Even though the last half of 2000 seemed to be encouraging for the further development of the capital market, it appears that at the beginning of the current year it has slipped back into its old trading rut.
The encouragement as 2000 came to a close had been seen in the trading of issues which enlivened the entire capital market, including Nafta Gbely (the dominant gas storage company), VÚB (a state-owned bank about to be privatised), IRB (another state financial house set for sale) and SES Tlmače (a power engineering company). Trading with Nafta Gbely culminated with the entry of a minority investor, Westfälische Ferngas AG, which took an aggregate stake of 40% on outstanding share capital. We also saw the conclusion of a Memorandum of Understanding with the majority shareholder in the Slovak Gas Company (SPP), the state gas utility.
Privatisation tenders at VÚB and IRB are pending, and accumulated stakes in these firms are likely to be offered to strategic investors entering the state-owned commercial banks or financial investors interested in controlling at least 10% of the share capital - the lowest threshold at which an investor can obtain certain minority shareholder rights.
In February, speculative investors' interest was concentrated mostly on the issue of shares in Doprastav (a road construction firm). Trades with the issue represented some 45.6% of the total trading with shares in the second month of the year, while the price of the issue firmed by some 48.8% to 2,000 crowns. Most interestingly, some 486,480 pieces of the Doprastav issue, which is included in the SAX (main Slovak share index) calculation, were traded on February 26; this volume represents 48.2% of the entire issue, hinting at sizeable reshuffles in minority shareholder interests.

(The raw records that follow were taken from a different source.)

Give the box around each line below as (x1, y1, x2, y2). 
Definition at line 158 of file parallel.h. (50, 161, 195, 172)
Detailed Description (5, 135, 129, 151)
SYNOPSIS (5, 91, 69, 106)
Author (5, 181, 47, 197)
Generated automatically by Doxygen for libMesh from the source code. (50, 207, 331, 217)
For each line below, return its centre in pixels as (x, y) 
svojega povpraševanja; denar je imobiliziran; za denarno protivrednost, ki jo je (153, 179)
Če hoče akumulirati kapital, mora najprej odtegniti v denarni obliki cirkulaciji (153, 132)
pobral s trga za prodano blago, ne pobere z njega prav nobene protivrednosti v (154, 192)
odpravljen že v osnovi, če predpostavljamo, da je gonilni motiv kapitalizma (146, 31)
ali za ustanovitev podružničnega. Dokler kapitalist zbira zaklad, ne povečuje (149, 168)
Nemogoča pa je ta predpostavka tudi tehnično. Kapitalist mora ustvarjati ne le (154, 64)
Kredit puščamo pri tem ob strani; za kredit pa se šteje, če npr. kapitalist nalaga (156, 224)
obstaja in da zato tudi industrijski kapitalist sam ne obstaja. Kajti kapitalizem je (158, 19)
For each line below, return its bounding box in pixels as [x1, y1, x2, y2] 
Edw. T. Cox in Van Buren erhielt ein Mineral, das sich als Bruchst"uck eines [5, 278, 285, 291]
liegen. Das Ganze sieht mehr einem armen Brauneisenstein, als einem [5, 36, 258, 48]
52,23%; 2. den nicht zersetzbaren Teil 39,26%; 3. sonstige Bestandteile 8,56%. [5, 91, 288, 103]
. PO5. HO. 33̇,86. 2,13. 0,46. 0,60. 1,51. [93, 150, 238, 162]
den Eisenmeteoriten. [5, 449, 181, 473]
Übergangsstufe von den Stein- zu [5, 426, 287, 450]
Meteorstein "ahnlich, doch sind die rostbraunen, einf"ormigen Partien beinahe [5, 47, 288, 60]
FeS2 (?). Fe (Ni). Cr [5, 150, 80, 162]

The RM System (Over-The-Counter - OTC market), which is the second licenced capital market organiser in Slovakia, launched trading with receivables derived from FNM privatisation agency bonds on March 1. The security was the most attractive issue on the Slovak capital market in 2000, with many foreign and domestic institutional investors purchasing at favourable yields to effective maturity (December 31, 2001) of above 30% and, towards the end of trading, above 20% p.a..

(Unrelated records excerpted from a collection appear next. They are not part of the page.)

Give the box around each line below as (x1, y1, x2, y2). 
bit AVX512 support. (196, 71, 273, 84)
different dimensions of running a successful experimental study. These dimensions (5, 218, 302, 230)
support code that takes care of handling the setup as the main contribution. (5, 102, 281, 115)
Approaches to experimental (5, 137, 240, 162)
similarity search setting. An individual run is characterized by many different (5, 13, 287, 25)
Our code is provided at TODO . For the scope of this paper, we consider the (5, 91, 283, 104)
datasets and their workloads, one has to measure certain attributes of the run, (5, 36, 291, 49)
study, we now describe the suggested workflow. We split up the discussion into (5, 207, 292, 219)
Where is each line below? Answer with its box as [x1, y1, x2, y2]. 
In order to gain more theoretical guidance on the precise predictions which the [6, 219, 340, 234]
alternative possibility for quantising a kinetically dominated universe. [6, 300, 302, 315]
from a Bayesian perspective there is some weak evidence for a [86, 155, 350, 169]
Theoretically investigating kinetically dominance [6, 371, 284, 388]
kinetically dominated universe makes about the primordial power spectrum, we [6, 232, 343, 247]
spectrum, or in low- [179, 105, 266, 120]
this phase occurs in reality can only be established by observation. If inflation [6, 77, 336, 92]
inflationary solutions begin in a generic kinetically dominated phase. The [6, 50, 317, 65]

Investors view the risk deriving from the receivables as comparable with state-issued securities, and prefer them due to the difference in yields to maturity the former bonds and current receivables offer. In the first two days of trading, liquidity was extremely low, with strong bids and few offers on the market, resulting in a rapid price increase of the receivables.
Banks still top interest
The interest of investors still tends toward the issues of state-owned commercial banks and issues picked for trading by selected market makers, such as Slovnaft (oil refinery) or Slovakofarma (pharmaceuticals producer). However, the trading does not at all appear to mirror genuine trading but rather speculative trading.
Those involved in trading on the capital market focus on issues where the free float shares are undervalued. The free float is collected by these short-term holders, and is subsequently offered as one collected stake to a final investor with a premium significantly above the market price. Once this process is completed, the remaining free float of the issue becomes uninteresting for investors, since a fractional shareholding does not offer them minority shareholder rights, and usually no dividends are paid. Moreover, the mood on the market is rigidly pessimistic, with little chance to sell back the shares at a better price on the market.
The 'deformed' trading on the Slovak capital market routes back to 1996 (during the government of Vladimír Mečiar), when the FNM privatised large and majority stakes in lucrative formerly state-owned companies at prices far below their market value. Portfolio investors became sceptical, and were unwilling to invest into holding tiny share volumes in issues at higher prices than privatisers, which in addition did not offer any dividend payments nor any easy way out of the situation through a sale on the capital market, because of exceptionally low liquidity.
The distrust of investors has since then become rigid, and an extreme investor distrust still permeates the market.
The Bratislava Stock Exchange, in co-operation with the Ministry of Finance, has attempted to enliven trading by picking selected market makers who trade with the most attractive blue chip issues as mentioned above, in order to allure other traders to start active trading. However, the market makers keep exchanging the issues at stable or continuously lower prices, which discourages other traders from participation on the capital market.